Task item:
The material below is to be copied exactly from the line with "alternating fast and slow rhythms" up to and including the line with "completely free of allergens.", with nothing else kept and no pictures.

Dataset excerpts:
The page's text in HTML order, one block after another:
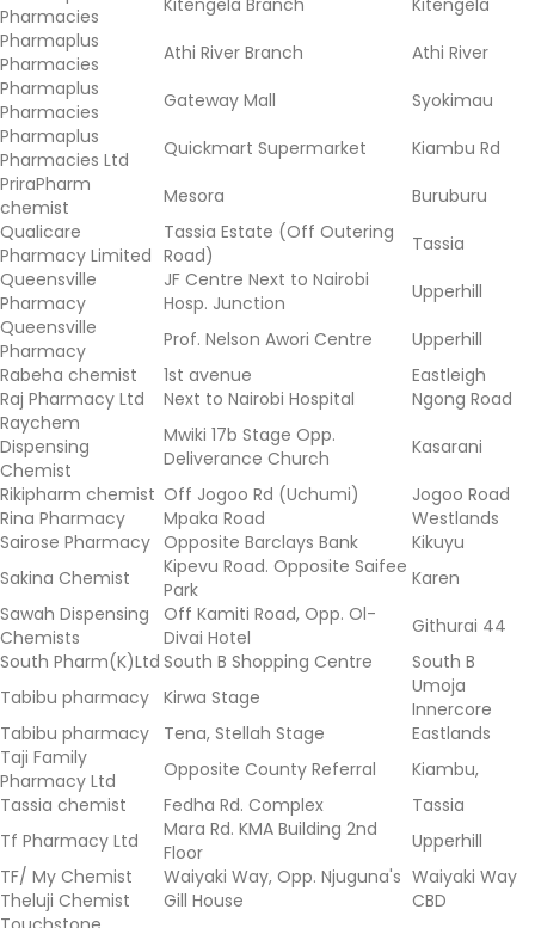
Pharmacies
Kitengela Branch
Kitengela
Pharmaplus
Pharmacies
Athi River Branch
Athi River
Pharmaplus
Pharmacies
Gateway Mall
Syokimau
Pharmaplus
Pharmacies Ltd
Quickmart Supermarket
Kiambu Rd
PriraPharm
chemist
Mesora
Buruburu
Qualicare
Pharmacy Limited
Tassia Estate (Off Outering
Road)
Tassia
Queensville
Pharmacy
JF Centre Next to Nairobi
Hosp. Junction
Upperhill
Queensville
Pharmacy
Prof. Nelson Awori Centre
Upperhill
Rabeha chemist
1st avenue
Eastleigh
Raj Pharmacy Ltd
Next to Nairobi Hospital
Ngong Road
Raychem
Dispensing
Chemist
Mwiki 17b Stage Opp.
Deliverance Church
Kasarani
Rikipharm chemist Off Jogoo Rd (Uchumi)
Jogoo Road
Rina Pharmacy
Mpaka Road
Westlands
Sairose Pharmacy Opposite Barclays Bank
Kikuyu
Sakina Chemist
Kipevu Road. Opposite Saifee
Park
Karen
Sawah Dispensing
Chemists
Off Kamiti Road, Opp. Ol-
Divai Hotel
Githurai 44
South Pharm(K)Ltd South B Shopping Centre
South B
Tabibu pharmacy Kirwa Stage
Umoja
Innercore
Tabibu pharmacy
Tena, Stellah Stage
Eastlands
Taji Family
Pharmacy Ltd
Opposite County Referral
Kiambu,
Tassia chemist
Fedha Rd. Complex
Tassia
Tf Pharmacy Ltd
Mara Rd. KMA Building 2nd
Floor
Upperhill
TF/ My Chemist
Waiyaki Way, Opp. Njuguna's Waiyaki Way
Theluji Chemist
Gill House
CBD
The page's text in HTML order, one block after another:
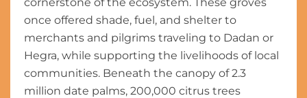
once offered shade, fuel, and shelter to
merchants and pilgrims traveling to Dadan or
Hegra, while supporting the livelihoods of local
communities. Beneath the canopy of 2.3
million date palms, 200,000 citrus trees
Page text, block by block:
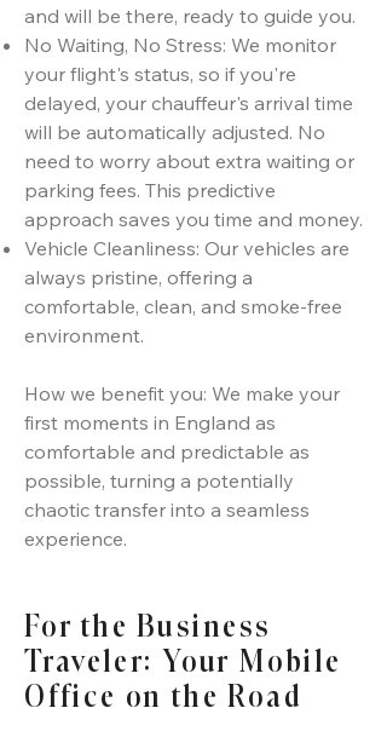
and will be there, ready to guide you.
No Waiting, No Stress: We monitor
your flight's status, so if you're
delayed, your chauffeur's arrival time
will be automatically adjusted. No
need to worry about extra waiting or
parking fees. This predictive
approach saves you time and money.
Vehicle Cleanliness: Our vehicles are
always pristine, offering a
comfortable, clean, and smoke-free
environment.
How we benefit you: We make your
first moments in England as
comfortable and predictable as
possible, turning a potentially
chaotic transfer into a seamless
experience.
For the Business
Traveler: Your Mobile
Office on the Road
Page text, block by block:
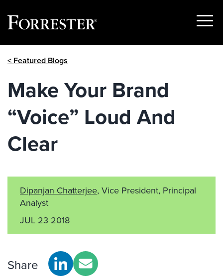
Show
< Featured Blogs
Make Your Brand
“Voice” Loud And
Clear
Dipanjan Chatterjee, Vice President, Principal
Analyst
JUL 23 2018
Share
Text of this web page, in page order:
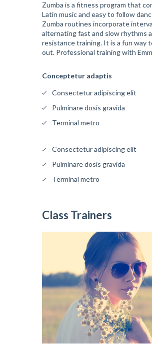
Zumba is a fitness program that
Latin music and easy to follow
Zumba routines incorporate
alternating fast and slow rhythms
resistance training. It is a fun way
out. Professional training with
Conceptetur adaptis
Consectetur adipiscing elit
Pulminare dosis gravida
Terminal metro
Consectetur adipiscing elit
Pulminare dosis gravida
Terminal metro
Class Trainers
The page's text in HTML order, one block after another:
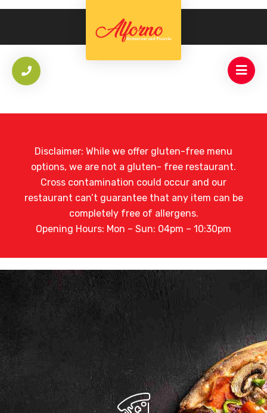
Disclaimer: While we offer gluten-free menu
options, we are not a gluten- free restaurant.
Cross contamination could occur and our
restaurant can’t guarantee that any item can be
completely free of allergens.
Opening Hours: Mon – Sun: 04pm – 10:30pm
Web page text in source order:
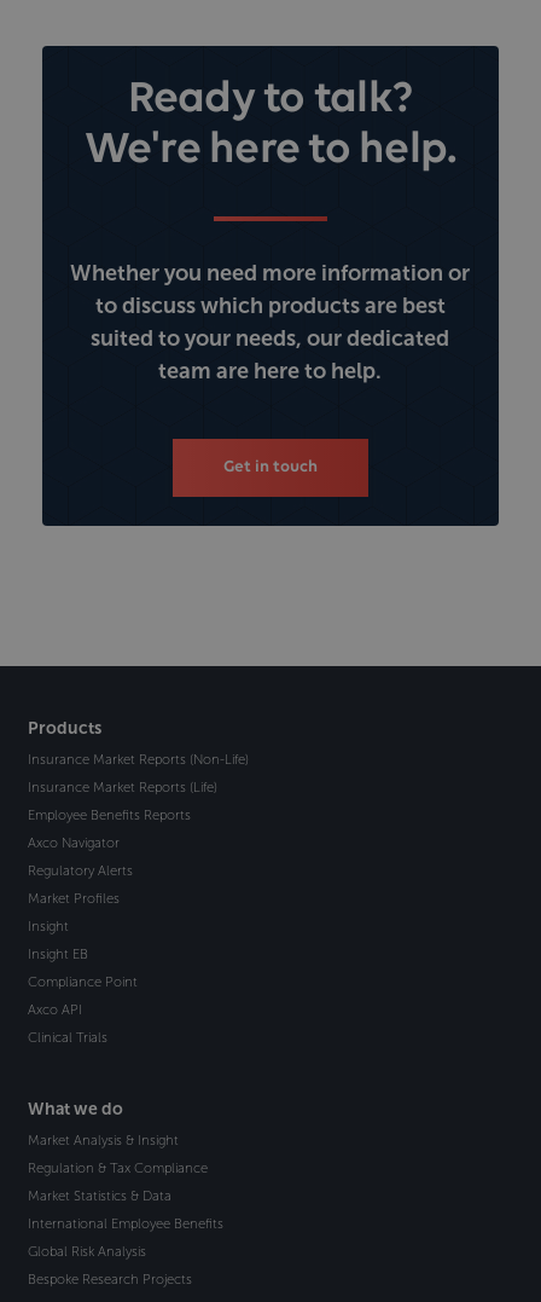
Ready to talk?
We're here to help.
Whether you need more information or
to discuss which products are best
suited to your needs, our dedicated
team are here to help.
Get in touch
Products
Insurance Market Reports (Non-Life)
Insurance Market Reports (Life)
Employee Benefits Reports
Axco Navigator
Regulatory Alerts
Market Profiles
Insight
Insight EB
Compliance Point
Axco API
Clinical Trials
What we do
Market Analysis & Insight
Regulation & Tax Compliance
Market Statistics & Data
International Employee Benefits
Global Risk Analysis
Bespoke Research Projects
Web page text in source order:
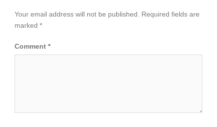
Your email address will not be published.
Required fields are
marked *
Comment *
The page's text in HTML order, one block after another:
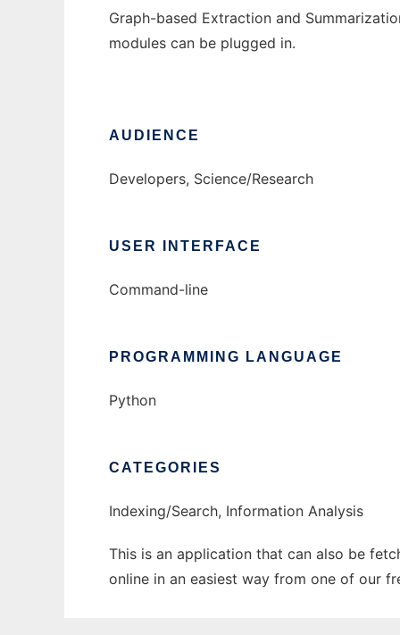
Graph-based Extraction and
modules can be plugged in.
AUDIENCE
Developers, Science/Research
USER INTERFACE
Command-line
PROGRAMMING LANGUAGE
Python
CATEGORIES
Indexing/Search, Information Analysis
This is an application that can also be
online in an easiest way from one of our
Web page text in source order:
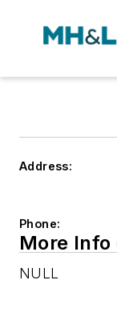
Address:
Phone:
More Info
NULL
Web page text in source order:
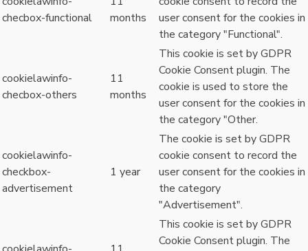
checbox-functional
months
user consent for the cookies in
the category "Functional".
cookielawinfo-
checbox-others
11
months
This cookie is set by GDPR
Cookie Consent plugin. The
cookie is used to store the
user consent for the cookies in
the category "Other.
cookielawinfo-
checkbox-
advertisement
1 year
The cookie is set by GDPR
cookie consent to record the
user consent for the cookies in
the category
"Advertisement".
This cookie is set by GDPR
Cookie Consent plugin. The

The completed task:
alternating fast and slow rhythms
resistance training. It is a fun way
out. Professional training with
Conceptetur adaptis
Consectetur adipiscing elit
Pulminare dosis gravida
Terminal metro
Consectetur adipiscing elit
Pulminare dosis gravida
Terminal metro
Class Trainers
The page's text in HTML order, one block after another:
Disclaimer: While we offer gluten-free menu
options, we are not a gluten- free restaurant.
Cross contamination could occur and our
restaurant can’t guarantee that any item can be
completely free of allergens.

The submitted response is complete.